Şimdiye kadar uzak kelimesinin "-dAn" kullandığını düşünüyordum (örneğin, "he lives far from the capital" = "başkentten uzak yaşıyor"), ama "-A" kullanan bir cümleyi gördüm: "denize uzak yaşıyor" = "he lives far from ["to"] the sea."

Ne zaman "-dan uzak," ne zaman "-a uzak" deriz?

teşekkürler


----------



## miraculeuse

*we can use both! so, "başkente uzak yaşıyor" is also true and suitable.  *


----------



## macrotis

miraculeuse said:


> *we can use both! so, "başkente uzak yaşıyor" is also true and suitable.  *



I've never heard or used such a structure. Have you? It sounds as if a foreigner is speaking.

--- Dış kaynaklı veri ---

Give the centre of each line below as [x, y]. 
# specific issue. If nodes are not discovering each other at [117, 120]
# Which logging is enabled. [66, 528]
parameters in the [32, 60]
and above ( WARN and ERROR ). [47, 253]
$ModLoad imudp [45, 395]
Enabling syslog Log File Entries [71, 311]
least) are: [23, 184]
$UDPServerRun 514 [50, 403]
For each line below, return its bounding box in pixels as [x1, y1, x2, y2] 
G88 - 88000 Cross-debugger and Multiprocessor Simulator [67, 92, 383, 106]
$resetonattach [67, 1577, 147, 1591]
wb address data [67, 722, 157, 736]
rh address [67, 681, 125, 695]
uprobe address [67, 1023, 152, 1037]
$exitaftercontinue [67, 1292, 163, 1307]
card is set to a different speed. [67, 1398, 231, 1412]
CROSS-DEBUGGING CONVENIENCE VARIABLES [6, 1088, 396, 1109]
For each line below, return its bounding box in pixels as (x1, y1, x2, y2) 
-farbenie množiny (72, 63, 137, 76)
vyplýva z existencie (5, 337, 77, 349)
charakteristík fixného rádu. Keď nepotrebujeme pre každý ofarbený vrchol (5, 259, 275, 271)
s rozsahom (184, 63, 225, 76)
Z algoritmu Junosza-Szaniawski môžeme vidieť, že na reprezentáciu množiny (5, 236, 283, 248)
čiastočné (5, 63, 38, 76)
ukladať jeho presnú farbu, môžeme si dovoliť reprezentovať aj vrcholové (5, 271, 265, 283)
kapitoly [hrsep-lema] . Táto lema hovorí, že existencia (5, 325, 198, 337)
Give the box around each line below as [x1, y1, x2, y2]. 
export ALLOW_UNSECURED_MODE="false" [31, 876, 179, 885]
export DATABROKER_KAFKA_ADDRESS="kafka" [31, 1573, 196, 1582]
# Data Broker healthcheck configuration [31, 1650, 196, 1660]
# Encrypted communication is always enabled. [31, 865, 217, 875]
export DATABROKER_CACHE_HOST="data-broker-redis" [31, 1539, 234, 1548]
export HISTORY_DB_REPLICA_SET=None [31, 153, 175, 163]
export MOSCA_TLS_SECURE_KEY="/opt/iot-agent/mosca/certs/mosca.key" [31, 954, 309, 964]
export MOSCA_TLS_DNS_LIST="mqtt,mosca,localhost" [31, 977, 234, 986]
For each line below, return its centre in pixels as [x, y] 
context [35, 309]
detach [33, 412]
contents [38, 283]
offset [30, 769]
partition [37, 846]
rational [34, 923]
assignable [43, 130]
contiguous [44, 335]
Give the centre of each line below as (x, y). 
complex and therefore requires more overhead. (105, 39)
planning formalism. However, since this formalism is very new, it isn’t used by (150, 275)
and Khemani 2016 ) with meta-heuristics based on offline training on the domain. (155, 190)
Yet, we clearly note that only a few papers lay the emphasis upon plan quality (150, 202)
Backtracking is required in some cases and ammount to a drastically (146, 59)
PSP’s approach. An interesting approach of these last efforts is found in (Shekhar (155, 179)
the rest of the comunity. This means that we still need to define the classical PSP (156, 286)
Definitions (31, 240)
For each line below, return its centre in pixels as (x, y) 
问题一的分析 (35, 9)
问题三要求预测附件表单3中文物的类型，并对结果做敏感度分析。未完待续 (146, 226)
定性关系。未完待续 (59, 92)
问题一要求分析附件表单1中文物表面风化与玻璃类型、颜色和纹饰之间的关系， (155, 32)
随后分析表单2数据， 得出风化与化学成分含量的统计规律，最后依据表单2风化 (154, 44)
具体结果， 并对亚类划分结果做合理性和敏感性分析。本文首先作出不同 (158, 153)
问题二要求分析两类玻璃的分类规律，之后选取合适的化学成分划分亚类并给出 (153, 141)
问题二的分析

We say _başkentten uzakta yaşıyor_ or _yaşadığı yer başkentten uzak(ta)_ or _yaşadığı yer başkente uzak_.


----------



## macrotis

uzun bir aradan sonra döndüm!

Şimdiye kadar uzak kelimesinin "-dAn"  kullandığını düşünüyordum (örneğin, "he lives far from the capital" = "başkentten uzakta yaşıyor"), ama "-A" kullanan bir cümleyi gördüm: "denize uzak yaşıyor" = "he lives far from ["to"] the sea."

Ne zaman "-dan uzak," ne zaman "-a uzak" deriz?


----------



## miraculeuse

macrotis said:


> I've never heard or used such a structure. Have you? It sounds as if a foreigner is speaking.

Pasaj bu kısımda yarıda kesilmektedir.